Last but not least, lets take a look at the cpu subsystem. This subsystem allows you to put some limits on the CPU utilization, here a list of the files you can use to tune it:

root@ubuntu-server:/home/juan# ls /sys/fs/cgroup/MyHierarchy/cpu.*
/sys/fs/cgroup/MyHierarchy/cpu.cfs_period_us
/sys/fs/cgroup/MyHierarchy/cpu.cfs_quota_us
/sys/fs/cgroup/MyHierarchy/cpu.shares
/sys/fs/cgroup/MyHierarchy/cpu.stat
root@ubuntu-server:/home/juan#


for the sake of me going to bed early I will only test cpu.shares feature.
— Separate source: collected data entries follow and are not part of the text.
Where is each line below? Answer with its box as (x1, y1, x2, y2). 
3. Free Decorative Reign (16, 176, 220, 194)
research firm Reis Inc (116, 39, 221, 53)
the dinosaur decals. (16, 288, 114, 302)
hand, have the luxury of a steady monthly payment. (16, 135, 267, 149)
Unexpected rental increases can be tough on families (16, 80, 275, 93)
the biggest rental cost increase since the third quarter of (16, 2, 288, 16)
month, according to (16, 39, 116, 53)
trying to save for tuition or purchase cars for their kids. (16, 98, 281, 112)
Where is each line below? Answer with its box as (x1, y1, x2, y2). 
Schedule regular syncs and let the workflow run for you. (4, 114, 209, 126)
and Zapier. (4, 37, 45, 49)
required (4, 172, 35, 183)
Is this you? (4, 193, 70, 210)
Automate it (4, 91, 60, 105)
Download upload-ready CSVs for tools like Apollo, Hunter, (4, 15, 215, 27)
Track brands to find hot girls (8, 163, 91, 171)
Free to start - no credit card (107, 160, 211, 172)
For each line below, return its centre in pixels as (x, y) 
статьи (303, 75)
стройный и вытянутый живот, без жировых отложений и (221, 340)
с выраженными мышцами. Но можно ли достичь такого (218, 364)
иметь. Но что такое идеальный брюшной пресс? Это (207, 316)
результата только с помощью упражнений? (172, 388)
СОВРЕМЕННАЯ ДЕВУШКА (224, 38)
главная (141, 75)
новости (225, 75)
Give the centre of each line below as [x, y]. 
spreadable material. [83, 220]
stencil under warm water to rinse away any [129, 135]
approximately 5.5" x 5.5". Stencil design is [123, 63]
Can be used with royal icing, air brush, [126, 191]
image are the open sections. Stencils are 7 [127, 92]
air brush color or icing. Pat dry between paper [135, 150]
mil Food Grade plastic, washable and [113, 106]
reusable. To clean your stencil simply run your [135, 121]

This share value defines a relative weight that the processes under a cgroup will have compared to processes on different cgroups, and this impacts directly on the amount of CPU time the processes can have. For example lets take the default value for the root cgroup:

root@ubuntu-server:/home/juan# cat /sys/fs/cgroup/MyHierarchy/cpu.shares
1024
root@ubuntu-server:/home/juan#


this means all the processes in this cgroup have that particular weight, so if we set the following weights on SubCgroup1 and SubCgroup2:

root@ubuntu-server:/home/juan# echo 512 > /sys/fs/cgroup/MyHierarchy/SubCgroup1/cpu.shares
root@ubuntu-server:/home/juan# echo 256 > /sys/fs/cgroup/MyHierarchy/SubCgroup2/cpu.shares
root@ubuntu-server:/home/juan#

what we mean is processes under SubCgroup1 will have half the CPU time than processes in the root cgroup and twice than processes under SubCgroup2. This is easy to see in the following ps output:

root@ubuntu-server:/home/juan# ps aux --sort=-pcpu|head
USER       PID %CPU %MEM    VSZ   RSS TTY      STAT START   TIME COMMAND
juan     23289 58.0  0.5   8264  2616 pts/2    R    04:02   0:11 dd if=/dev/zero of=/dev/null bs=1M count=512000000
juan     23288 32.4  0.5   8264  2616 pts/5    R    04:02   0:06 dd if=/dev/zero of=/dev/null bs=1M count=512000000
juan     23290 14.5  0.5   8264  2680 pts/0    R    04:02   0:02 dd if=/dev/zero of=/dev/null bs=1M count=512000000

root         1  0.0  0.5  33492  2772 ?        Ss   Apr03   0:00 /sbin/init
root         2  0.0  0.0      0     0 ?        S    Apr03   0:00 [kthreadd]
root         3  0.0  0.0      0     0 ?        S    Apr03   0:00 [ksoftirqd/0]
root         5  0.0  0.0      0     0 ?        S<   Apr03   0:00 [kworker/0:0H]
root         6  0.0  0.0      0     0 ?        S    Apr03   0:02 [kworker/u2:0]
root         7  0.0  0.0      0     0 ?        S    Apr03   0:01 [rcu_sched]
root@ubuntu-server:/home/juan# cat /proc/23288/cgroup
4:cpu,memory,blkio,name=MyHierarchy:/SubCgroup1
1:name=systemd:/user/1000.user/5.session
root@ubuntu-server:/home/juan# cat /proc/23289/cgroup
4:cpu,memory,blkio,name=MyHierarchy:/
1:name=systemd:/user/1000.user/7.session
root@ubuntu-server:/home/juan# cat /proc/23290/cgroup
4:cpu,memory,blkio,name=MyHierarchy:/SubCgroup2
1:name=systemd:/user/1000.user/6.session
root@ubuntu-server:/home/juan# 



We can see from the CPU utilization column how the process under the root cgroup 23289 is using 58% of the CPU while the process under SubCgroup1 23288 is using 32.4% and the one in SubCgroup2 23290 14.5%.



Wrapping up:

 

Cgroups are awesome!, they provide a simple interface to a set of resource control capabilities that you can leverage on your Linux systems. There are many subsystems you can use, so for sure you will find the right one for your use case, no matter how weird it is xD. If you can choose... go with some RHEL like distribution, since they come with a set of scripts that can make your life way easier when it comes to handling cgroups, if you can't... be patiente and have fun with mount/umount hahaha.